The key navigation on charts is different in 2016.
TAB cycles through a layer of objects (SHIFT+TAB cycles backwards)
ENTER move down a layer
ESC moves up a layer
So on a column chart with title/legend/data labels if you select the plotarea the TAB will go through Title > Legend > Plotarea.
ENTER at plotarea will then select Vertical axis. Tab will take you through
Horizontal axis > gridlines > Series > Horizontal Axis.
ENTER with series selected will then allow you to TAB through individual data points and data labels.
If you ENTER on datalabels you can TAB through each data label.
ALT + F1 : to create default chart
ALT+E S T = CTRL + ALT + V, T : I find that easier to remember
I second what Michael already said about TAB and arrow keys. I can't help but think if this is related to the "," or ";" as separator. I prefer to use the chart tools - layout- drop down box, anyway.

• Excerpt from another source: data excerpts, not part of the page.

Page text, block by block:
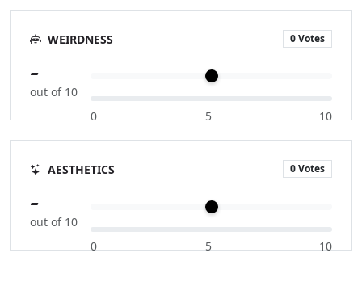
WEIRDNESS 0 Votes
-
out of 10
0
5 10
AESTHETICS 0 Votes
-
out of 10
0
5 10

Got to be F11 for instant charting. Highlight your data , hit F11 and voila! ?
Ctrl+1 is the most important chart shortcut. In fact, it works for any Excel object: whatever is selected, Ctrl+1 opens the task pane or dialog to format that object.
Somewhere along the line, maybe when Excel 2016 came out, the arrow keys stopped working to cycle through the elements of a chart. But what works is holding Ctrl while clicking the arrow keys. I haven't gotten used to the Tab and other keys, but as long as Ctrl+Arrow works, I'm good.
And F4 used to be so helpful when formatting a lot of charts. But since Excel 2007 came out, it has been mostly useless. It used to remember a whole set of changes at once, so I get that the newer modeless dialogs make that impractical. But now it only seems to work with formatting of lines and borders, and maybe fills. I find myself writing a lot of VBA one-liners in the Immediate Window to handle these tedious formatting tasks.
after clicking on a chart, is there a shortcut key to copy it?
Thank you for the Alt E S T - tip. This is more than a time saver. Because of dynamic charts or de-activated external references to data when you make the charts, you often have empty charts that are otherwise impossible to format. So this shortcut helps adressing that. I will work with it more and see if there remain some obstacles.